The points of contact between Rev. 20:1-10 and the historical setting underlying II Thess. 2:1-12 include the following:
Revelation 20:1-10
|
II Thessalonians 2:1-12 |
An angel with the key to the bottomless pit |
Roman emperors Tiberius, Caius, Claudius
|
Casts down to bottomless pit |
Persecution that arose over Stephen suffers defeat
|
Binds the dragon |
Claudius restrains persecution, protects church
|
Dragon loosed to deceive nations and institute persecution of church |
Claudius taken off by poison, Nero ascends throne, persecutes church at instance of Jews
|
Fire falls from heaven, consuming enemies of Christ |
Nero and Jews destroyed by breath of Christ’s mouth and brightness of his coming |
The reader will observe that the emperors Tiberius, Caius (Caligula), and Claudius occupy the place in the above chart that answers to the angel of Rev. 20:1. This is because it is not strictly necessary to construe the angel as a single individual; as head of the empire, the throne of the emperor had a life and continuity of its own that existed independent of any particular occupant, and itself may be understood by the angel. During the reigns of Tiberius, Caius, and Claudius, the Jews were under imperial displeasure, Tiberius and Claudius both banishing them from Rome or Italy,[4] and Caius threatening to destroy the nation if they did not allow his image to be set in the Jerusalem temple and worshipped as a god.[5] Because of these emperors’ animosity toward the Jews, after the collapse of the persecution that arose over Stephen, the Jews were unable to obtain imperial assistance in their war against the Lamb. Hence, these emperors, but Claudius in particular (for it was during his reign that II Thessalonians was written), “bound the dragon,” not allowing its powers to be enlisted against the church. However, upon the ascent of Nero, the Jews found imperial favor and gained access to the throne: Nero’s wife, Poppaea Sabina, was a Jewish proselyte who ingratiated the Jews to Nero and obtained favors from him on their behalf on several occasions.[6] To gratify the Jews, and to divert suspicion that he had ordered the burning of Rome, Nero thus became the first emperor to persecute the church, loosing the dragon from the bottomless pit. (Rev. 20:7-9)
Conclusion
The angels of the bottomless pit were the Roman emperors, specifically Nero (Rev. 9:1) and Claudius. Nero loosed the locust army to begin the invasion of Palestine and destroy Jerusalem; Claudius restrained Roman officials from persecuting the church at Jewish instance. (Rev. 20:1-3) As long as Claudius was upon the throne the dragon was bound. However, the mortal wound to the beast’s head suffered in the defeat of the persecution that arose over Stephen would heal. Nero would come to power, the Jews would find imperial favor, and enlist the emperor in the war against the Lamb. Nevertheless, the battle belonged the Lord: Nero and the Jews would go down in defeat and the church enter into its blessed rest in the eternal kingdom of the Son.

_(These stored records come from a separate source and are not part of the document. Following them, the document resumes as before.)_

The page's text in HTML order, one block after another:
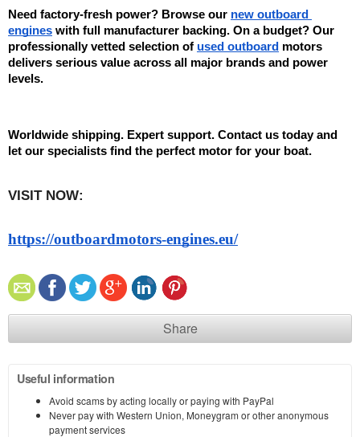
Need factory-fresh power? Browse our new outboard
engines with full manufacturer backing. On a budget? Our
professionally vetted selection of used outboard motors
delivers serious value across all major brands and power
levels.
Worldwide shipping. Expert support. Contact us today and
let our specialists find the perfect motor for your boat.
VISIT NOW:
https://outboardmotors-engines.eu/
Share
Useful information
Avoid scams by acting locally or paying with PayPal
Never pay with Western Union, Moneygram or other anonymous
payment services
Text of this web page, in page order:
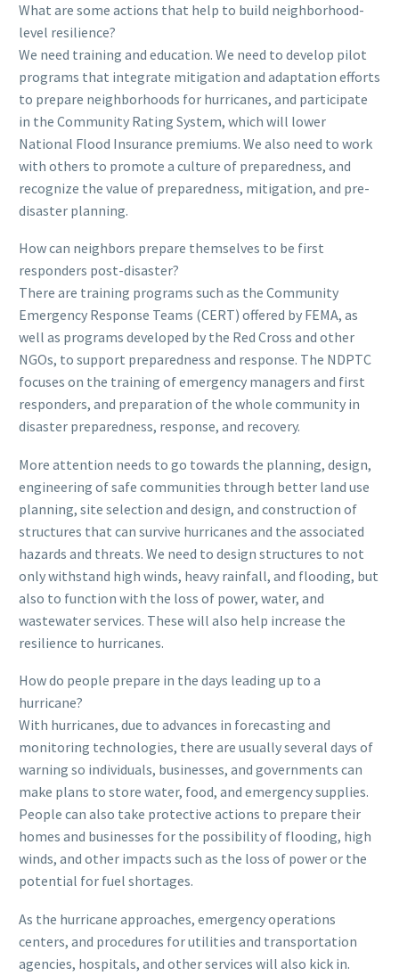
What are some actions that help to build neighborhood-
level resilience?
We need training and education. We need to develop pilot
programs that integrate mitigation and adaptation efforts
to prepare neighborhoods for hurricanes, and participate
in the Community Rating System, which will lower
National Flood Insurance premiums. We also need to work
with others to promote a culture of preparedness, and
recognize the value of preparedness, mitigation, and pre-
disaster planning.
How can neighbors prepare themselves to be first
responders post-disaster?
There are training programs such as the Community
Emergency Response Teams (CERT) offered by FEMA, as
well as programs developed by the Red Cross and other
NGOs, to support preparedness and response. The NDPTC
focuses on the training of emergency managers and first
responders, and preparation of the whole community in
disaster preparedness, response, and recovery.
More attention needs to go towards the planning, design,
engineering of safe communities through better land use
planning, site selection and design, and construction of
structures that can survive hurricanes and the associated
hazards and threats. We need to design structures to not
only withstand high winds, heavy rainfall, and flooding, but
also to function with the loss of power, water, and
wastewater services. These will also help increase the
resilience to hurricanes.
How do people prepare in the days leading up to a
hurricane?
With hurricanes, due to advances in forecasting and
monitoring technologies, there are usually several days of
warning so individuals, businesses, and governments can
make plans to store water, food, and emergency supplies.
People can also take protective actions to prepare their
homes and businesses for the possibility of flooding, high
winds, and other impacts such as the loss of power or the
potential for fuel shortages.
As the hurricane approaches, emergency operations
centers, and procedures for utilities and transportation
agencies, hospitals, and other services will also kick in.

[1] Kenneth L. Gentry Jr, Three views on the Millennium and Beyond (1999, Zondervon, Grand Rapids MI), p. 52. Cf. Keith A. Mathison, Postmillennialism - An eschatology of Hope (1999, P&R Publishing, Philipsburg, PA), p. 155; David Chilton, Days of Vengeance (1987, Dominion Press, Tyler TX), pp. 499-506.

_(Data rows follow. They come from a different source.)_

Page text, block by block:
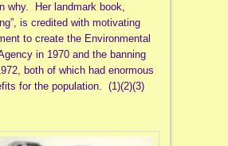
why. Her landmark book,
is credited with motivating
to create the Environmental
in 1970 and the banning
both of which had enormous
for the population. (1)(2)(3)
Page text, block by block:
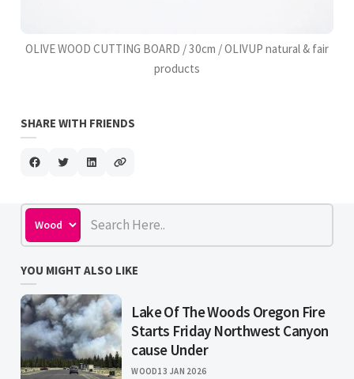
OLIVE WOOD CUTTING BOARD / 30cm / OLIVUP natural & fair
products
SHARE WITH FRIENDS
YOU MIGHT ALSO LIKE
Lake Of The Woods Oregon Fire
Starts Friday Northwest Canyon
cause Under
WOOD13 JAN 2026
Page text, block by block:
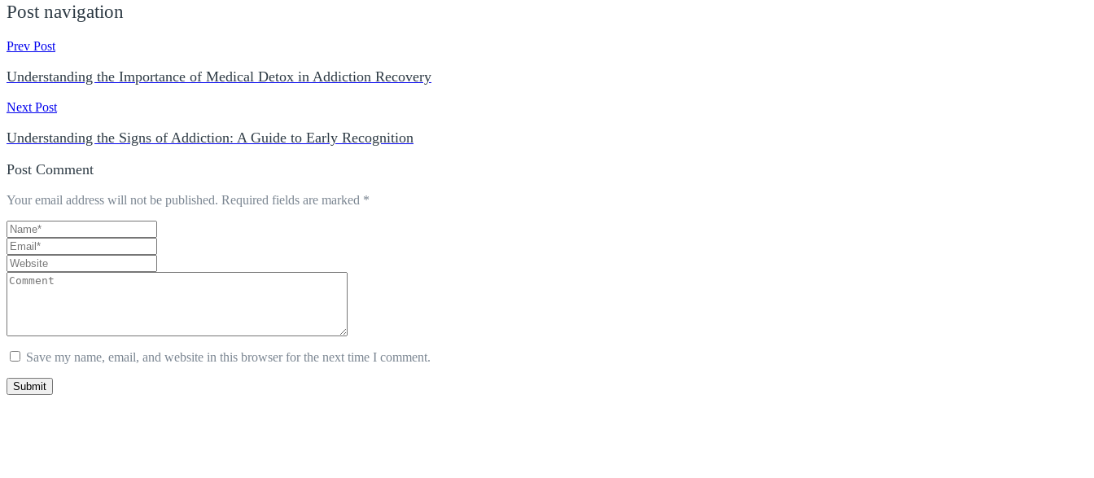
Post navigation
Prev Post
Understanding the Importance of Medical Detox in Addiction Recovery
Next Post
Understanding the Signs of Addiction: A Guide to Early Recognition
Post Comment
Your email address will not be published. Required fields are marked *
Save my name, email, and website in this browser for the next time I comment.
Submit
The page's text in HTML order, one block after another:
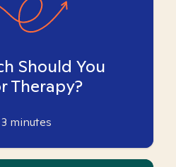
Should You
Therapy?
3 minutes

[2] Tartarus is the realm of the lost “dead,” the place of binding over until execution of judgment and sentence.
[3] Titus employed four legions in his siege of Jerusalem - The fifth, tenth, twelfth, and fifteenth - drawn from the region of the Euphrates where they were wont to the quartered. (Josephus, Wars of the Jews, V, i, 6; III, iv, 2; Tacitus, Histories, V, i; Annals, V, v; Dio Cassius, IV, xxiii.) Cf. J. Stuart Russell, The Parousia (1887), p. 415; Milton S. Terry, Biblical Hermeneutics (1890), p. 362; Foy E. Wallace, The Book of Revelation (1966) p. 200.
[4] Josephus, Antiquities of the Jews, XVIII, iii, 4, 5; Tacitus, Annals, II, lxxxv; Suetonius, Lives of the Caesars, Tiberius, XXXVI; Dio Cassius, Roman History, LVII, xviii, 5a; Acts 18:2; Suetonius, Lives of the Caesars, Claudius, XXV, iv.
[5] Philo Judaeus, Flaccus, X; Yonge ed; cf. On the Embassy to Gaius, XVI-XX; Yonge ed. Josephus, Antiquities of the Jews, XVIII, viii.
[6] Josephus, Life, 3; Antiquities of the Jews, XX, viii, 11.